◆ **Task description**: The entries below hold a line with "hfov_deg=44.1. Metres; depth" and a line with "State the object for the box [0,397,240,609].". Return those lines and all that lie between them, exactly and only.

◆ **Source material**:
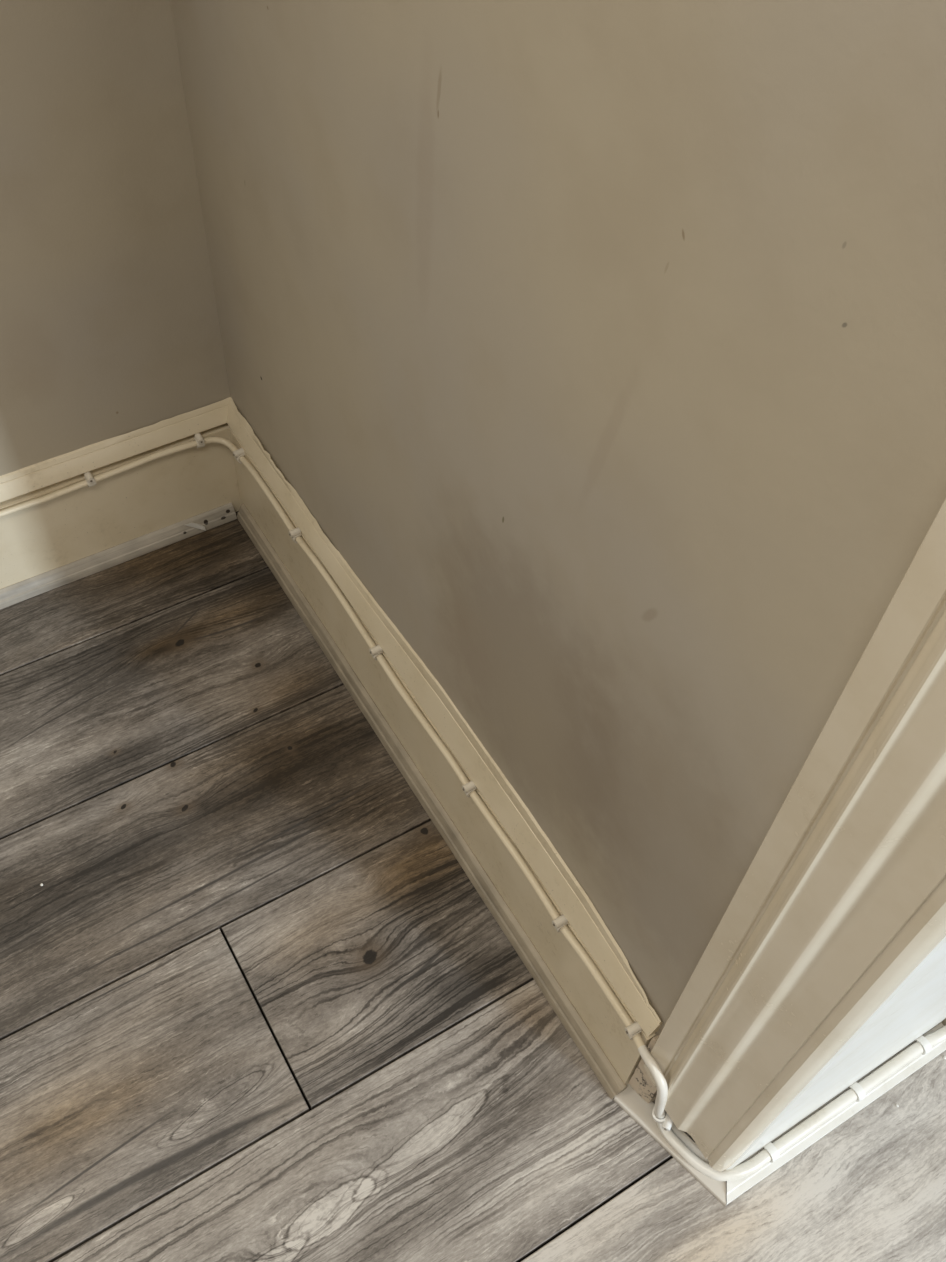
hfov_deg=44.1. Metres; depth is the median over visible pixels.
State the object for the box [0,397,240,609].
---
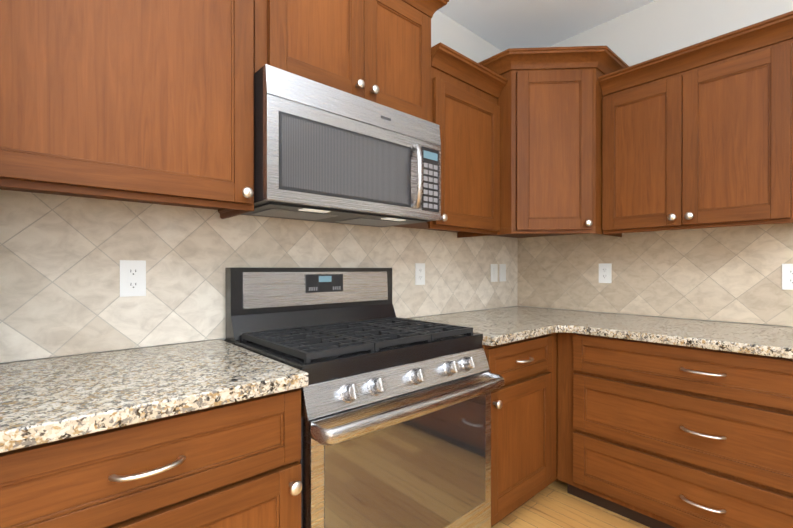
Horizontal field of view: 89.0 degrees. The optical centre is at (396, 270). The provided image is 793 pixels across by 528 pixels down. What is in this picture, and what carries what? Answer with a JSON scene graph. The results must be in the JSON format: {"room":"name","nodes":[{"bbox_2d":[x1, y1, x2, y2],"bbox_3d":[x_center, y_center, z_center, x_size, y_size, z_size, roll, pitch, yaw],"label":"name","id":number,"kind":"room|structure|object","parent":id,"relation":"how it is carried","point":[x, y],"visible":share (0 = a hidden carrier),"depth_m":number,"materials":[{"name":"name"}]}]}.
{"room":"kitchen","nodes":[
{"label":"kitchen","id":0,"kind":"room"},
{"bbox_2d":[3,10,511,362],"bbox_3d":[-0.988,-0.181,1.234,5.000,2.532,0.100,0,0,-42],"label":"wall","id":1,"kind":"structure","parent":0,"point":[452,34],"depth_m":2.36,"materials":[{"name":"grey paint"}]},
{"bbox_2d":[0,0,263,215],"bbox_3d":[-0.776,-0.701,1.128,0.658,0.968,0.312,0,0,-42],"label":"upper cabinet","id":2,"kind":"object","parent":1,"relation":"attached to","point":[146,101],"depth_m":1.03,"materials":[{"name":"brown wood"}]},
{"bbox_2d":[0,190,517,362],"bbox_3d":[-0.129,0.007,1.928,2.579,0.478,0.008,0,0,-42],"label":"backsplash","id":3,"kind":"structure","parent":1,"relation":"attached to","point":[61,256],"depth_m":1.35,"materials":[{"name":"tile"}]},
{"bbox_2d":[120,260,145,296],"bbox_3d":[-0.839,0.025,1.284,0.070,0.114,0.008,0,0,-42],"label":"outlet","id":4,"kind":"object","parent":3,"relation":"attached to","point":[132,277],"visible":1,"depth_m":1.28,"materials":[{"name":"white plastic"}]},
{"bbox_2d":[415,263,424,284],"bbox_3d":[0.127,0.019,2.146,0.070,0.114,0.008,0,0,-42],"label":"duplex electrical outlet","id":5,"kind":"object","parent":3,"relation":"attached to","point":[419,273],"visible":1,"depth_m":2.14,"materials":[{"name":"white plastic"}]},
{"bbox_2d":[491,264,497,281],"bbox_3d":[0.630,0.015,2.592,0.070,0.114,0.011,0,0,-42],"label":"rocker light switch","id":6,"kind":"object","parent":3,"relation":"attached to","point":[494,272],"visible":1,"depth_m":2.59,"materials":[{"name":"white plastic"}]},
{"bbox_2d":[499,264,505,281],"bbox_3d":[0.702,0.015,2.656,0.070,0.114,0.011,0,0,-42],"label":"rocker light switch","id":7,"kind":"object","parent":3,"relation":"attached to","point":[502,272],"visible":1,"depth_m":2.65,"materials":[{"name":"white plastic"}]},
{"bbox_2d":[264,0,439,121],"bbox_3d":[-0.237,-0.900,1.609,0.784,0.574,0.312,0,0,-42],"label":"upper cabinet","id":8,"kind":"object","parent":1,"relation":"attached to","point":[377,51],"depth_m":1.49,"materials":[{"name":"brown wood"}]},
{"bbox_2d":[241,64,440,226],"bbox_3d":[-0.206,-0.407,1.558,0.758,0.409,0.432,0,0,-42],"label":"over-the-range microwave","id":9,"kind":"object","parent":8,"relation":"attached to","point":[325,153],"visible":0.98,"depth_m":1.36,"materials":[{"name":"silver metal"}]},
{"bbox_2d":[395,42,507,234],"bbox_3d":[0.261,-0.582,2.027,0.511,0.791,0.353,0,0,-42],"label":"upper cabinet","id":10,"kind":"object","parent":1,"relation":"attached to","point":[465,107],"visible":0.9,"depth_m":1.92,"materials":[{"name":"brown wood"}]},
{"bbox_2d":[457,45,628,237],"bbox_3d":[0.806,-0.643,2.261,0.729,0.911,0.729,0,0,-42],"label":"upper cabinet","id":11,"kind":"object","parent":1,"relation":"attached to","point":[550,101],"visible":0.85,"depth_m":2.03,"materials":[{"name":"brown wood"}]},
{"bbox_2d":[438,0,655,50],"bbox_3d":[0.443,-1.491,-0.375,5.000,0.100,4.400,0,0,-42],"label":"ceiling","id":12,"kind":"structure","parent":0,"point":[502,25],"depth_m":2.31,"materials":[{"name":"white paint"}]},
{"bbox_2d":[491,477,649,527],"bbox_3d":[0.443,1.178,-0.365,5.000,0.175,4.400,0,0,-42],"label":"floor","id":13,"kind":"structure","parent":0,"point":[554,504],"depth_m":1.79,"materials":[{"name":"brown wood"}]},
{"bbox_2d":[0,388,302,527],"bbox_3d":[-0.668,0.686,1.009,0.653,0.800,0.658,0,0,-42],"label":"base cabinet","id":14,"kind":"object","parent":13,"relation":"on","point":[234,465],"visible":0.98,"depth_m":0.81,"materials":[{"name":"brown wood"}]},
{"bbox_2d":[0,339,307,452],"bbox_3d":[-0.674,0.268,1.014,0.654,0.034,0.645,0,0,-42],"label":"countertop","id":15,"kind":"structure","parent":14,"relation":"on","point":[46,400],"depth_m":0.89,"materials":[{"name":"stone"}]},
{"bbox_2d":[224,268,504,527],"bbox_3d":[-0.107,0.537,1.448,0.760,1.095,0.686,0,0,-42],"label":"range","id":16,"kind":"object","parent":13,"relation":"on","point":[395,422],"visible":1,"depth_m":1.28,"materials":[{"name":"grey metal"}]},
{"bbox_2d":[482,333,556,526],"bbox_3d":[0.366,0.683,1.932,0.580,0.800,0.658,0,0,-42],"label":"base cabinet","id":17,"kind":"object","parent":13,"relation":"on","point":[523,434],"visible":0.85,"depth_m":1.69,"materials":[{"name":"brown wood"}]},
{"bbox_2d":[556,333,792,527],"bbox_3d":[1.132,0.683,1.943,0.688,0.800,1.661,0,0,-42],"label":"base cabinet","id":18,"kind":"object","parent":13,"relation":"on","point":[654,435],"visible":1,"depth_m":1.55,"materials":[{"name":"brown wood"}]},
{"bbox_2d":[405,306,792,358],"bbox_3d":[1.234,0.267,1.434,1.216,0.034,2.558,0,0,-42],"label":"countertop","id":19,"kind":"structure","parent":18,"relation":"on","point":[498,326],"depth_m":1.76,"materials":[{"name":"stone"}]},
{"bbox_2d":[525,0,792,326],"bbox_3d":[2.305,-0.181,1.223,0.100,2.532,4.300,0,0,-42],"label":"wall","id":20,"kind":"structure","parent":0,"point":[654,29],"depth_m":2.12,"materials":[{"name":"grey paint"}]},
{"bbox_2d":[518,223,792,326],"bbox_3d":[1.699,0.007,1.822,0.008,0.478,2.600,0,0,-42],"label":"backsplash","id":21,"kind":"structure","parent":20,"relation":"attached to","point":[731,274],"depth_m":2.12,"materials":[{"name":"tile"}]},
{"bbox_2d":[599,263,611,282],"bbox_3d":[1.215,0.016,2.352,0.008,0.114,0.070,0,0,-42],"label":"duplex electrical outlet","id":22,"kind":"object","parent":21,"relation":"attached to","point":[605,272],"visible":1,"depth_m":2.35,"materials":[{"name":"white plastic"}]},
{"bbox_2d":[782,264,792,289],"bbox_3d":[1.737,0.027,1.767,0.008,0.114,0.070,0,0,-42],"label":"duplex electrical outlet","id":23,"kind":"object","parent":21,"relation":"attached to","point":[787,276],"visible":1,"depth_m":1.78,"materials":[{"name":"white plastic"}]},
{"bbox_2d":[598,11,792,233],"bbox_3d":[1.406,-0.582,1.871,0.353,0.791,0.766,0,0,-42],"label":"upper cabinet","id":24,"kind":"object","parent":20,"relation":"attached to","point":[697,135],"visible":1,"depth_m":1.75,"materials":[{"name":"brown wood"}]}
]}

◆ **Exercise output**:
hfov_deg=44.1. Metres; depth is the median over visible pixels.
State the object for the box [0,397,240,609].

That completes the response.